- [Task requirements] An exact copy of every entry is needed, with no images.

- [Dataset records]
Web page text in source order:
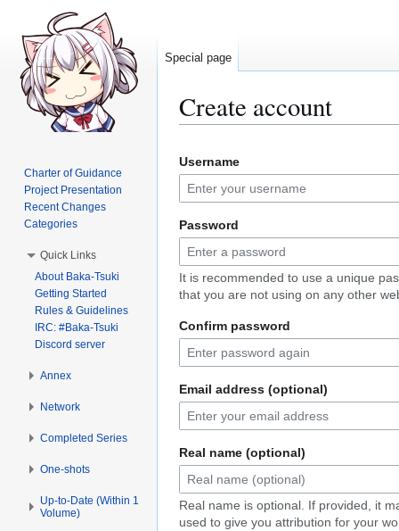
Create account
to
navigation
to
search
Username
Password
It is recommended to use a unique
that you are not using on any other
Confirm password
Email address (optional)
Real name (optional)
Real name is optional. If provided, it
used to give you attribution for your
Special page
Charter of Guidance
Project Presentation
Recent Changes
Categories
Quick Links
About Baka-Tsuki
Getting Started
Rules & Guidelines
IRC: #Baka-Tsuki
Discord server
Annex
Network
Completed Series
One-shots
Up-to-Date (Within 1
Volume)
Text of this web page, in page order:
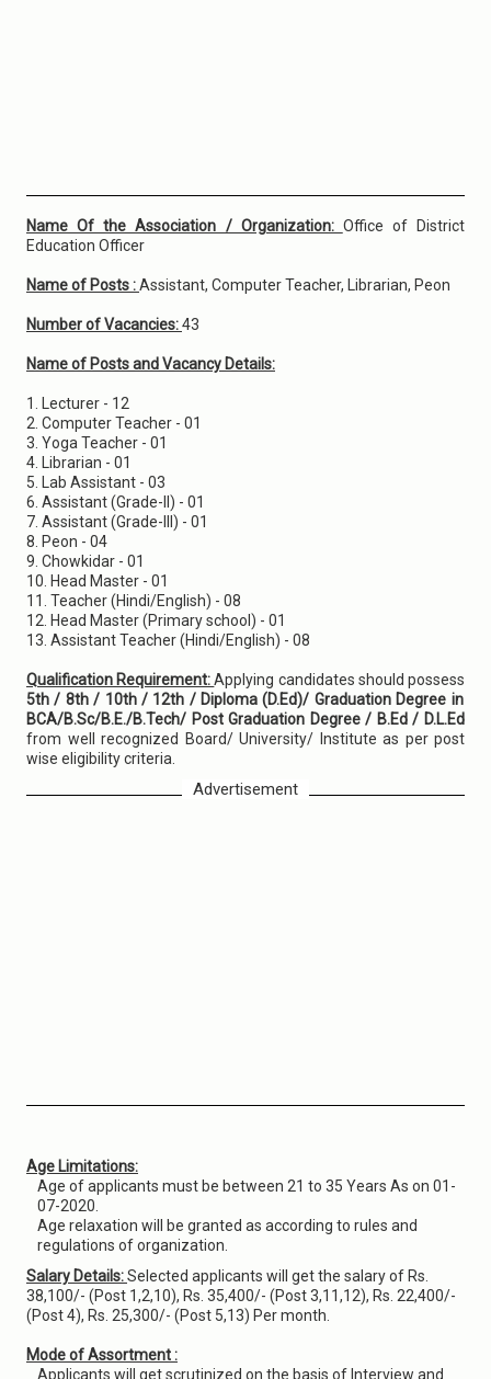
Name Of the Association / Organization: Office of District
Education Officer
Name of Posts :Assistant, Computer Teacher, Librarian, Peon
Number of Vacancies:43
Name of Posts and Vacancy Details:
1. Lecturer - 12
2. Computer Teacher - 01
3. Yoga Teacher - 01
4. Librarian - 01
5. Lab Assistant - 03
6. Assistant (Grade-II) - 01
7. Assistant (Grade-III) - 01
8. Peon - 04
9. Chowkidar - 01
10. Head Master - 01
11. Teacher (Hindi/English) - 08
12. Head Master (Primary school) - 01
13. Assistant Teacher (Hindi/English) - 08
Qualification Requirement:Applying candidates should possess
5th / 8th / 10th / 12th / Diploma (D.Ed)/ Graduation Degree in
BCA/B.Sc/B.E./B.Tech/ Post Graduation Degree / B.Ed / D.L.Ed
from well recognized Board/ University/ Institute as per post
wise eligibility criteria.
Advertisement
Age Limitations:
Age of applicants must be between 21 to 35 Years As on 01-
07-2020.
Age relaxation will be granted as according to rules and
regulations of organization.
Salary Details:Selected applicants will get the salary of Rs.
38,100/- (Post 1,2,10), Rs. 35,400/- (Post 3,11,12), Rs. 22,400/-
(Post 4), Rs. 25,300/- (Post 5,13) Per month.
Mode of Assortment :
Applicants will get scrutinized on the basis of Interview and
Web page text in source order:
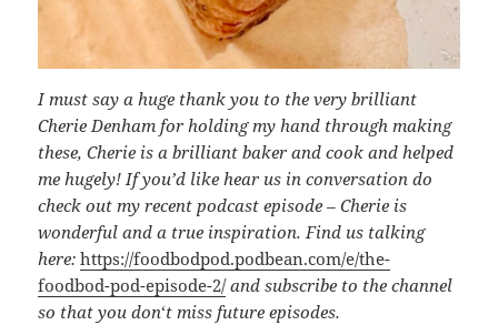
I must say a huge thank you to the very brilliant
Cherie Denham for holding my hand through making
these, Cherie is a brilliant baker and cook and helped
me hugely! If you’d like hear us in conversation do
check out my recent podcast episode – Cherie is
wonderful and a true inspiration. Find us talking
here: https://foodbodpod.podbean.com/e/the-
foodbod-pod-episode-2/ and subscribe to the channel
so that you don‘t miss future episodes.
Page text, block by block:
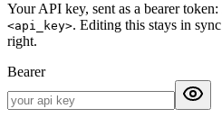
Your API key, sent as a bearer token:
<api_key>. Editing this stays in
right.
Bearer
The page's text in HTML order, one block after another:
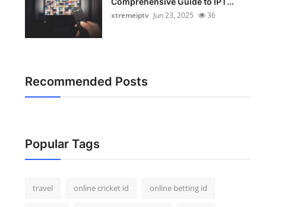
xtremeiptv Jun 23, 2025 36
Recommended Posts
Popular Tags
travel online cricket id online betting id
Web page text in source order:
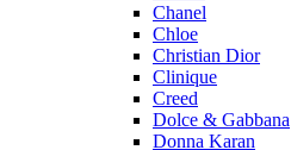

- [Answer]
Web page text in source order:
Create account
to
navigation
to
search
Username
Password
It is recommended to use a unique
that you are not using on any other
Confirm password
Email address (optional)
Real name (optional)
Real name is optional. If provided, it
used to give you attribution for your
Special page
Charter of Guidance
Project Presentation
Recent Changes
Categories
Quick Links
About Baka-Tsuki
Getting Started
Rules & Guidelines
IRC: #Baka-Tsuki
Discord server
Annex
Network
Completed Series
One-shots
Up-to-Date (Within 1
Volume)
Text of this web page, in page order:
Name Of the Association / Organization: Office of District
Education Officer
Name of Posts :Assistant, Computer Teacher, Librarian, Peon
Number of Vacancies:43
Name of Posts and Vacancy Details:
1. Lecturer - 12
2. Computer Teacher - 01
3. Yoga Teacher - 01
4. Librarian - 01
5. Lab Assistant - 03
6. Assistant (Grade-II) - 01
7. Assistant (Grade-III) - 01
8. Peon - 04
9. Chowkidar - 01
10. Head Master - 01
11. Teacher (Hindi/English) - 08
12. Head Master (Primary school) - 01
13. Assistant Teacher (Hindi/English) - 08
Qualification Requirement:Applying candidates should possess
5th / 8th / 10th / 12th / Diploma (D.Ed)/ Graduation Degree in
BCA/B.Sc/B.E./B.Tech/ Post Graduation Degree / B.Ed / D.L.Ed
from well recognized Board/ University/ Institute as per post
wise eligibility criteria.
Advertisement
Age Limitations:
Age of applicants must be between 21 to 35 Years As on 01-
07-2020.
Age relaxation will be granted as according to rules and
regulations of organization.
Salary Details:Selected applicants will get the salary of Rs.
38,100/- (Post 1,2,10), Rs. 35,400/- (Post 3,11,12), Rs. 22,400/-
(Post 4), Rs. 25,300/- (Post 5,13) Per month.
Mode of Assortment :
Applicants will get scrutinized on the basis of Interview and
Web page text in source order:
I must say a huge thank you to the very brilliant
Cherie Denham for holding my hand through making
these, Cherie is a brilliant baker and cook and helped
me hugely! If you’d like hear us in conversation do
check out my recent podcast episode – Cherie is
wonderful and a true inspiration. Find us talking
here: https://foodbodpod.podbean.com/e/the-
foodbod-pod-episode-2/ and subscribe to the channel
so that you don‘t miss future episodes.
Page text, block by block:
Your API key, sent as a bearer token:
<api_key>. Editing this stays in
right.
Bearer
The page's text in HTML order, one block after another:
xtremeiptv Jun 23, 2025 36
Recommended Posts
Popular Tags
travel online cricket id online betting id
Web page text in source order:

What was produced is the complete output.